There were 1.29 trillion yuan (US$206.4 billion) in total social financing, including loans, bank acceptance bills, corporate bonds and equity financing, in October, up 503.8 billion from the same month of last year, the People's Bank of China said in a statement.
Corporate bond issues surged to 299.2 billion yuan last month, a record high since compiling of the data started in 2002.
Meanwhile, banks extended 505.2 billion yuan in local currency loans in October, a drop of 81.6 billion yuan from a year earlier, the central bank said. The lending was also the lowest since September 2011 and fell short of market hopes of 580 billion yuan, according to a Bloomberg News survey.
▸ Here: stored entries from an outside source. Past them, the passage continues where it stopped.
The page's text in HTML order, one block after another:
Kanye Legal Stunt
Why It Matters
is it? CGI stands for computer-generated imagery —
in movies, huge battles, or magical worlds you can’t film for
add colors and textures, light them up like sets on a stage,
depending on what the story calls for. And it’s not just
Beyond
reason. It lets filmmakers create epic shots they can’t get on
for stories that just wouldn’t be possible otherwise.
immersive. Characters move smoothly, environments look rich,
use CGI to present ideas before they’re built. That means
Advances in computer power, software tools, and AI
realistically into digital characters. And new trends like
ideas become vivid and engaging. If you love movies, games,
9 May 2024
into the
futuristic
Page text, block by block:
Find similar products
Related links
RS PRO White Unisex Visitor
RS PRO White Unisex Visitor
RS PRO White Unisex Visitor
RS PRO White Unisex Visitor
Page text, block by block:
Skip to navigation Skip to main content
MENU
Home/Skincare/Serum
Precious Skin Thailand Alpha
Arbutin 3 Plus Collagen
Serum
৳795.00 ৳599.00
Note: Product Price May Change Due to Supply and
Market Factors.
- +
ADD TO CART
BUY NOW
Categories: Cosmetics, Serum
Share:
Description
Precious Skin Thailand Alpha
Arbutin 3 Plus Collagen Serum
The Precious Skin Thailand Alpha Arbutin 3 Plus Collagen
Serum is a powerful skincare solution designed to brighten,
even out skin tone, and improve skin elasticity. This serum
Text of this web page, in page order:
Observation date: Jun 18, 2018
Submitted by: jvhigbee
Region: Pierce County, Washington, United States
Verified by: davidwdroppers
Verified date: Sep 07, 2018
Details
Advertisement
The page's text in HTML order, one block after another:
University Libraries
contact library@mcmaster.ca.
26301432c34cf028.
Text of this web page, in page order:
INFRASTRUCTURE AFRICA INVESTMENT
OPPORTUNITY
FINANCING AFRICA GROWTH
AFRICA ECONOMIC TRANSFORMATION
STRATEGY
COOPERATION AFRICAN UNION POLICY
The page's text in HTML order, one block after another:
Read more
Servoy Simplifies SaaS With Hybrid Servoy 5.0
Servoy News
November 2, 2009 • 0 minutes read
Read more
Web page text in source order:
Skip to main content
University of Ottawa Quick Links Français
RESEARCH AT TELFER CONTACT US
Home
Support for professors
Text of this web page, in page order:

"It showed that the corporate sector was becoming less dependent on bank lending, which is favorable for deepening China's financial institution reforms," HSBC economists Ma Xiaoping and Qu Hongbin said in a report. "The total social financing data suggest that policy makers remain comfortable in their current strategy for continuing China's gradual growth recovery."
Economists noted that mid- and long-term bank loans were rising steadily over the past months, indicating government's efforts to bolster the economy via investment on infrastructure and urban development are bearing fruit.
"Bank loans longer than one year were 283 billion yuan in October, similar to that in September and higher than the quarterly average of 260 billion (yuan)," said Shen Lan, an economist at Standard Chartered Bank. "Most of them were invested in infrastructure and urban development."